Koźmin Wielkopolski (, ) is a town in Krotoszyn County, Greater Poland Voivodeship, Poland, with 6,678 inhabitants according to the 2010 census. It is the seat of the Koźmin Wielkopolski urban-rural gmina, which has a population of 13,739 people . Until January 1, 1997, the town's official name was "Koźmin"; "Wielkopolski" was then added to the name.

History

A medieval Polish settlement existed at the site as early as the 12th century. The oldest known mention of Koźmin comes from 1232, it was a village owned by the Knights Templar. It was granted town rights between 1251 and 1283. In 1338, King Casimir III the Great gave the town to Maćko Borowiec, who built a castle there. The castle, located along present-day Zamkowa Street, is still in use today; it houses a school and the Muzeum Ziemi Koźminskiej (Museum of the Koźmin Land).

Koźmin was a private town located in the Kalisz Voivodeship in the Greater Poland Province of the Polish Crown.
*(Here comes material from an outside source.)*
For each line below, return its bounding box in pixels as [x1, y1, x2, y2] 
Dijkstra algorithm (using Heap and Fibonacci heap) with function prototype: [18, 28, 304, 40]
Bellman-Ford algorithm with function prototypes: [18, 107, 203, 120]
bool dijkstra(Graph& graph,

The town changed owners several times; it was the property of the Górkas, a prominent Greater Poland family, in the 16th century, and later belonged to the Sapieha family. It was considered one of the most powerful towns in Greater Poland in the 15th and 16th century. Koźmin prospered through trade and crafts. In the 17th century it was a local Reformation center.

After the Second Partition of Poland, in 1793, it was annexed by Prussia. Regained by Poles in 1807, it was included in the short-lived Polish Duchy of Warsaw, in 1815 it was re-annexed by Prussia. The Poles took part both in the unsuccessful Greater Poland uprising of 1848 and the victorious Greater Poland uprising of 1918–1919, after which Kobylin was integrated with Poland, shortly after it regained independence. During World War II, Koźmin Wielkopolski was under German occupation from 6 September 1939 to 23 January 1945.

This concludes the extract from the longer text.